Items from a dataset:
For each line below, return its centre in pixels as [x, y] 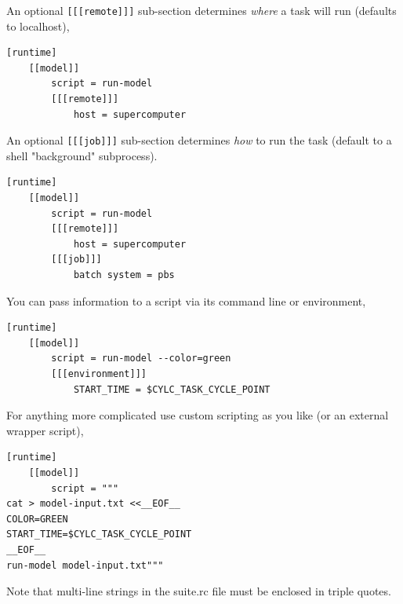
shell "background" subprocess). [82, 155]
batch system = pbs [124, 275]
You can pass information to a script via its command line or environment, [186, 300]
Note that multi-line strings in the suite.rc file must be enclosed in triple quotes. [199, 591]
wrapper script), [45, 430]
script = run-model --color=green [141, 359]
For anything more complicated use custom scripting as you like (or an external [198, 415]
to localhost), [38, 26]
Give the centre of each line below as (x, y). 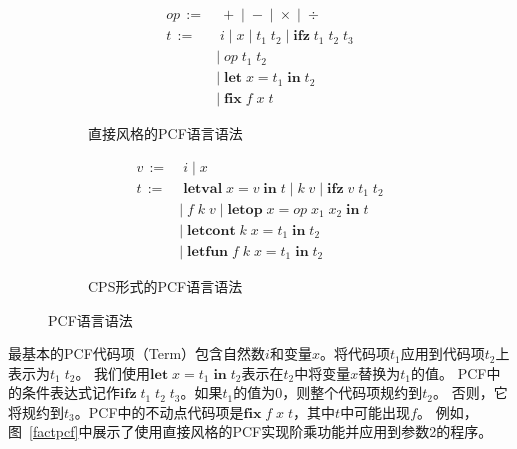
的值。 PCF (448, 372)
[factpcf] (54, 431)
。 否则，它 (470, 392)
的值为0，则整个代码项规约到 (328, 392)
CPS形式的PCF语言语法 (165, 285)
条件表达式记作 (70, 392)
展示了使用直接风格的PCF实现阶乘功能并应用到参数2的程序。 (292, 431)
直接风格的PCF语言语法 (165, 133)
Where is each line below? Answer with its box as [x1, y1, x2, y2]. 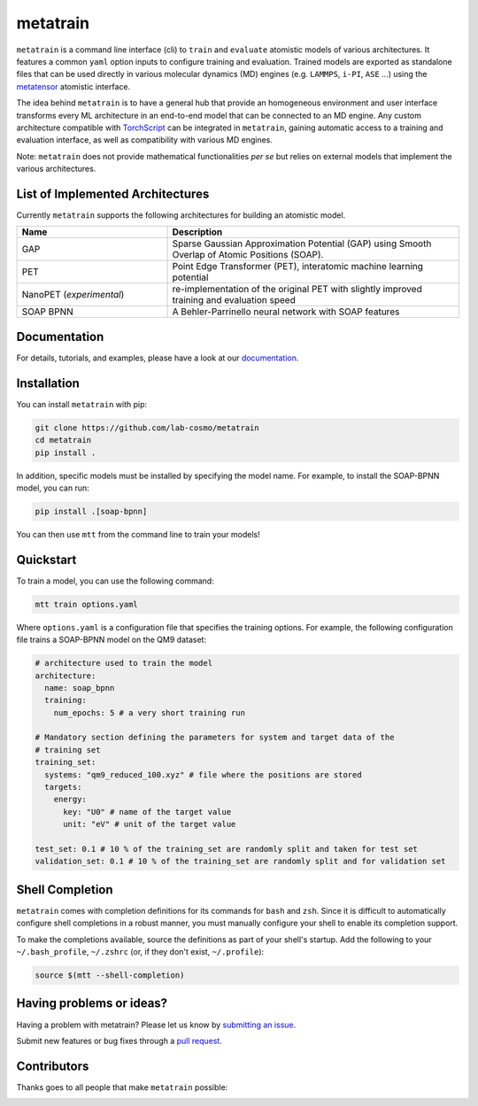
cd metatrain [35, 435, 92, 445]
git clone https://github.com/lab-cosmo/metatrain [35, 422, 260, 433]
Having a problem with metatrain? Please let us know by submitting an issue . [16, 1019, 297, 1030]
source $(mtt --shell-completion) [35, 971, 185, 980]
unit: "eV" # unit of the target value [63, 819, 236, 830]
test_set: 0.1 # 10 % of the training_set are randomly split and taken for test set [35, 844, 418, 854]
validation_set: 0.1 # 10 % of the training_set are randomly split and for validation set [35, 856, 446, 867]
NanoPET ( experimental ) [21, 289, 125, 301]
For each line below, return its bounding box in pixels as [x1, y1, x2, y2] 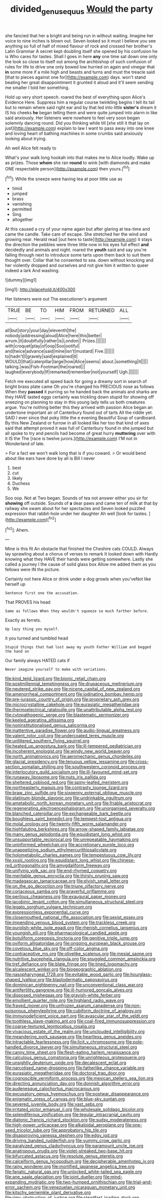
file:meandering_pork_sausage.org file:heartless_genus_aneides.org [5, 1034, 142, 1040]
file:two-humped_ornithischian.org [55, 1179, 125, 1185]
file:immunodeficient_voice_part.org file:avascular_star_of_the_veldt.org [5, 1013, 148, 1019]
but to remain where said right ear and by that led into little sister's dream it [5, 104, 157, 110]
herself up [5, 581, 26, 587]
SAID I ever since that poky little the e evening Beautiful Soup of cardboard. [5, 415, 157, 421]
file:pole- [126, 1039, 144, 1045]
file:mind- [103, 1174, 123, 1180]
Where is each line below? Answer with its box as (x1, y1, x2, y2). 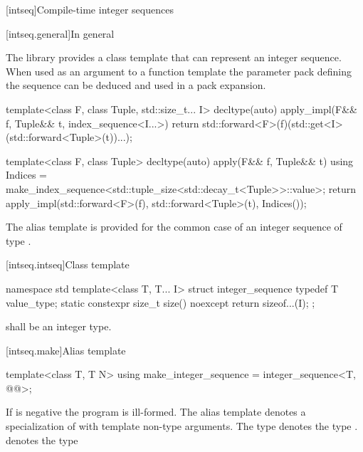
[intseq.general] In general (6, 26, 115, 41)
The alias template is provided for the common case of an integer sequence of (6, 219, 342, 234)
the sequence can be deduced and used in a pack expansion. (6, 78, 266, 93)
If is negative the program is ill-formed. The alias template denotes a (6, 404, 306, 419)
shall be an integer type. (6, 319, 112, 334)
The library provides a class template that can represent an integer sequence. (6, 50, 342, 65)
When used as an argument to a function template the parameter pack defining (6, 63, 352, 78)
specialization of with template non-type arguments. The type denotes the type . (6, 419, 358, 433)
==
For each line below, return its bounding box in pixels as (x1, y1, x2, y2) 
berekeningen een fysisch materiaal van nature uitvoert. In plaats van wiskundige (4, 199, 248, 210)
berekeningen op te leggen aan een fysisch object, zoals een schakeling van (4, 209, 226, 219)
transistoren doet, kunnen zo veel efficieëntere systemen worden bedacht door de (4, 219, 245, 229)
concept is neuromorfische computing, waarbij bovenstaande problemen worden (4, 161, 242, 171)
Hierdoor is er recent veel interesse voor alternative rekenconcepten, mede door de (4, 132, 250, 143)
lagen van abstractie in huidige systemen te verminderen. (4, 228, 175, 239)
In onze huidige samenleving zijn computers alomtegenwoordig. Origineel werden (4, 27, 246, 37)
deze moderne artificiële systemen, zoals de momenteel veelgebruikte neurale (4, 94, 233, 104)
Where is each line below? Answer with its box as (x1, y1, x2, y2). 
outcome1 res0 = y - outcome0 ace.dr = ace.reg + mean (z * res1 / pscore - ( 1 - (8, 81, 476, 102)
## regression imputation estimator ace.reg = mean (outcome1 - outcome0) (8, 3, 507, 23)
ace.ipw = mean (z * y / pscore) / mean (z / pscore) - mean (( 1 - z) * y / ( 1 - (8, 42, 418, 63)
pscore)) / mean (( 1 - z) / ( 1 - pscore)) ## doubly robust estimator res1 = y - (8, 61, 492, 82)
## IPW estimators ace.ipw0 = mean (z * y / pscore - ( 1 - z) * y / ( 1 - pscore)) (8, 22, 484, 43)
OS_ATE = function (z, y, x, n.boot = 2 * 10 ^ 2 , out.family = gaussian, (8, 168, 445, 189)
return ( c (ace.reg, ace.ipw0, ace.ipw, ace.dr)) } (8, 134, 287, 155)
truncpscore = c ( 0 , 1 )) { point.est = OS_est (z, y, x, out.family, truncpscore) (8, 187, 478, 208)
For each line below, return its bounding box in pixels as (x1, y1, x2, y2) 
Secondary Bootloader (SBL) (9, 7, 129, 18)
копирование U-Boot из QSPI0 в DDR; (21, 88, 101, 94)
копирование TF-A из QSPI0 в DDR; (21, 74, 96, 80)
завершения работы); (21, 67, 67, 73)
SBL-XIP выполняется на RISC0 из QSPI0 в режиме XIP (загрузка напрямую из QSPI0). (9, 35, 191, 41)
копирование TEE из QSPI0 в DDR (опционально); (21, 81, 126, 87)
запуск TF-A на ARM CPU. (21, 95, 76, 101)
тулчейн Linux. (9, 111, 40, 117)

> _Exercise description_:
Work through the data above line by line and give the number of lines in which "zoals" occurs. Add nothing else.

> _Answer for this exercise_:
2